=== Begin Enclosure ===
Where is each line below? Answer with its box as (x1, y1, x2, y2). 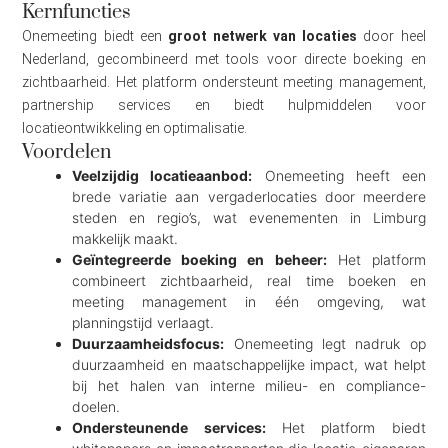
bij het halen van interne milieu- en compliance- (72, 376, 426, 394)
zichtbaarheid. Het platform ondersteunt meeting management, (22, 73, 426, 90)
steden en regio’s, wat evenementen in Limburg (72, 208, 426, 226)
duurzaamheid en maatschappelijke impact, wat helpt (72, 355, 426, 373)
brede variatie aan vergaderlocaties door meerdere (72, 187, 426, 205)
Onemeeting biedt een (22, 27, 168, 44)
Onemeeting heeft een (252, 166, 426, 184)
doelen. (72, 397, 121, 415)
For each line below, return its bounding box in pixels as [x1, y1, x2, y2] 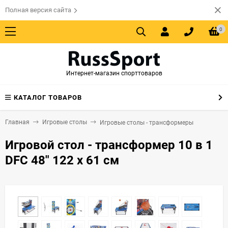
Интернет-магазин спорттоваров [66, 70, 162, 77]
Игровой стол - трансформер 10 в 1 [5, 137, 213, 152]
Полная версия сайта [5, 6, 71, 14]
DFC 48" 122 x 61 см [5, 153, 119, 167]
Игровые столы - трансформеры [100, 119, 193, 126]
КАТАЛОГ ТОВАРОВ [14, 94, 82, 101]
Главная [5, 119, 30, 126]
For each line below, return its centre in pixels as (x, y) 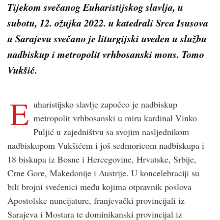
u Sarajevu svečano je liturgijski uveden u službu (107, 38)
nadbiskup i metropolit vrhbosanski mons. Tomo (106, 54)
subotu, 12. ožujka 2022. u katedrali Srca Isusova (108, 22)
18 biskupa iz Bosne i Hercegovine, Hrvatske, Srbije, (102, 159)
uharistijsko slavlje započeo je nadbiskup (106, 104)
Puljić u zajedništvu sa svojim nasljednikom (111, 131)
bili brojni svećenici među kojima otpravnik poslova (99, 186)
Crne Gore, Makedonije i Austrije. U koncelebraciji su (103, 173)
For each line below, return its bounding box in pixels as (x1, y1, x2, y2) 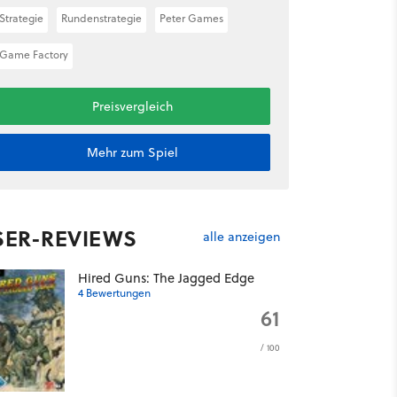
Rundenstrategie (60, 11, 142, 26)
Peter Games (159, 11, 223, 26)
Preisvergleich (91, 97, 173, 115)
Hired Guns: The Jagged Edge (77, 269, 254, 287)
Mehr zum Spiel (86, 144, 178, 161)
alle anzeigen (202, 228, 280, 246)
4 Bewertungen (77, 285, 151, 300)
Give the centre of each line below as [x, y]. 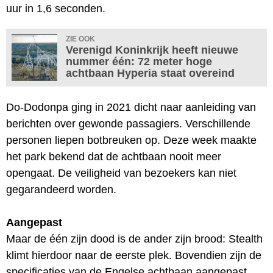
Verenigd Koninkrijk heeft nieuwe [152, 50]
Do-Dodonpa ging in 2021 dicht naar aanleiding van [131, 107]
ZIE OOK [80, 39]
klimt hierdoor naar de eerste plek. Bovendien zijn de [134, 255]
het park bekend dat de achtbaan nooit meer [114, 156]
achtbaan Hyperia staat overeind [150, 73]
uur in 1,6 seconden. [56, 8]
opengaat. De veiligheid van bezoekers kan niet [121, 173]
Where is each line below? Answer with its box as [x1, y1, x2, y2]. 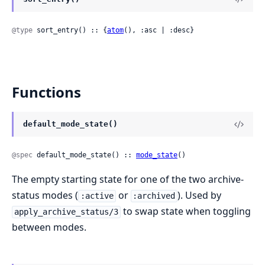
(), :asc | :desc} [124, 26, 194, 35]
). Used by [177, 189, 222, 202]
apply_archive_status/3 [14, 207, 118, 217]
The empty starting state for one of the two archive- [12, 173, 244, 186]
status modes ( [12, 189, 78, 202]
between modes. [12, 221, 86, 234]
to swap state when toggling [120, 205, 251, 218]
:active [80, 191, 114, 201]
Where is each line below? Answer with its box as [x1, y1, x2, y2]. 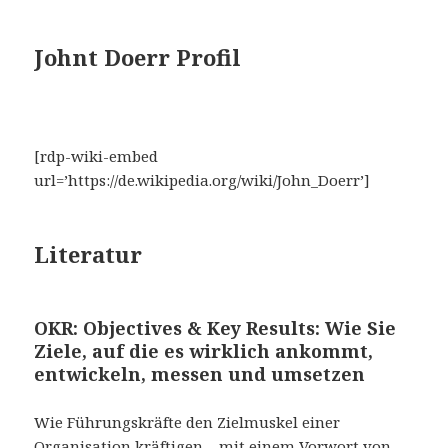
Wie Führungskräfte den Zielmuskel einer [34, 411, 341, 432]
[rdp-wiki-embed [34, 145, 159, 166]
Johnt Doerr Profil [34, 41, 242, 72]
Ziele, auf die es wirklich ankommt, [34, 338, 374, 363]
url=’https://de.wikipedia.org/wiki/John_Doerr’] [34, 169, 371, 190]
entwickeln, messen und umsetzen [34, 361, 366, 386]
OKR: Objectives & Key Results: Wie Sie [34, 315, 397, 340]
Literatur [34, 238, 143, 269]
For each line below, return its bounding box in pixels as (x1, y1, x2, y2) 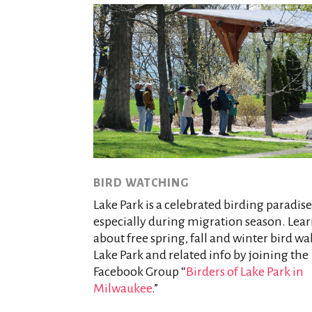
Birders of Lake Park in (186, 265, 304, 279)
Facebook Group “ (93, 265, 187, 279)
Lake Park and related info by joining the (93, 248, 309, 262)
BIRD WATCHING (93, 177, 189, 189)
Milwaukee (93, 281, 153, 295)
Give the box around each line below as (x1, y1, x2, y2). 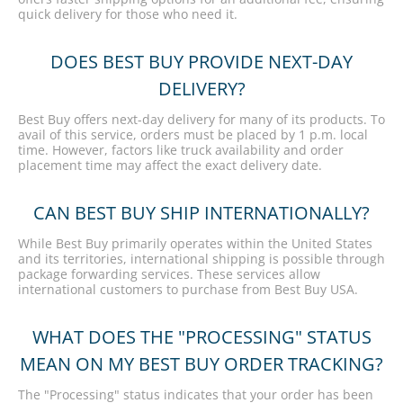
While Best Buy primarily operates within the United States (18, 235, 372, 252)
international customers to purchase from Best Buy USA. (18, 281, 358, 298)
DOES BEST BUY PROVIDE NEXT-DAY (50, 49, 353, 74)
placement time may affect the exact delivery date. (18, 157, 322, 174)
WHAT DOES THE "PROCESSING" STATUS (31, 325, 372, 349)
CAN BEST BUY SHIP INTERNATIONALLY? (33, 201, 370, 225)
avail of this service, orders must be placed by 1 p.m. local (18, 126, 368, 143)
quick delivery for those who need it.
=== End Enclosure ===
== PROBLEM TO WORK ON ==
Pictures are not part of the answer. Restate word for word the lines from the one with "Give the box" through the last line of the records.

== RESULT BELOW ==
Give the box around each line below as (x1, y1, x2, y2). 
While Best Buy primarily operates within the United States (18, 235, 372, 252)
international customers to purchase from Best Buy USA. (18, 281, 358, 298)
DOES BEST BUY PROVIDE NEXT-DAY (50, 49, 353, 74)
placement time may affect the exact delivery date. (18, 157, 322, 174)
WHAT DOES THE "PROCESSING" STATUS (31, 325, 372, 349)
CAN BEST BUY SHIP INTERNATIONALLY? (33, 201, 370, 225)
avail of this service, orders must be placed by 1 p.m. local (18, 126, 368, 143)
quick delivery for those who need it.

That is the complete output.